§ **DATA TO EXAMINE**
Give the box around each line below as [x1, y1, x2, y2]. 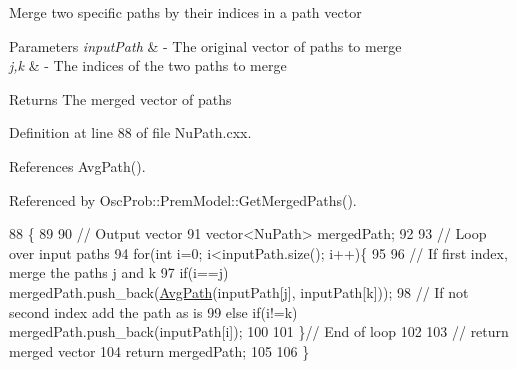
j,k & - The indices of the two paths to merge [9, 55, 287, 76]
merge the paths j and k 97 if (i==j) [9, 262, 229, 283]
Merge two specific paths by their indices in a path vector [9, 2, 362, 22]
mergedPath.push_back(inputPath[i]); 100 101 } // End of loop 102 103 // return [9, 321, 509, 342]
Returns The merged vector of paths [9, 88, 232, 109]
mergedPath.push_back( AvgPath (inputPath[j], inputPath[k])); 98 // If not [9, 281, 469, 302]
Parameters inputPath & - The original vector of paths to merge [9, 35, 402, 56]
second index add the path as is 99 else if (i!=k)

§ **TASK GOAL**
Check each line of the data above for the string "inputPath", and copy the ones that have it.

§ **SOLUTION TO THIS PROBLEM**
mergedPath.push_back(inputPath[i]); 100 101 } // End of loop 102 103 // return [9, 321, 509, 342]
mergedPath.push_back( AvgPath (inputPath[j], inputPath[k])); 98 // If not [9, 281, 469, 302]
Parameters inputPath & - The original vector of paths to merge [9, 35, 402, 56]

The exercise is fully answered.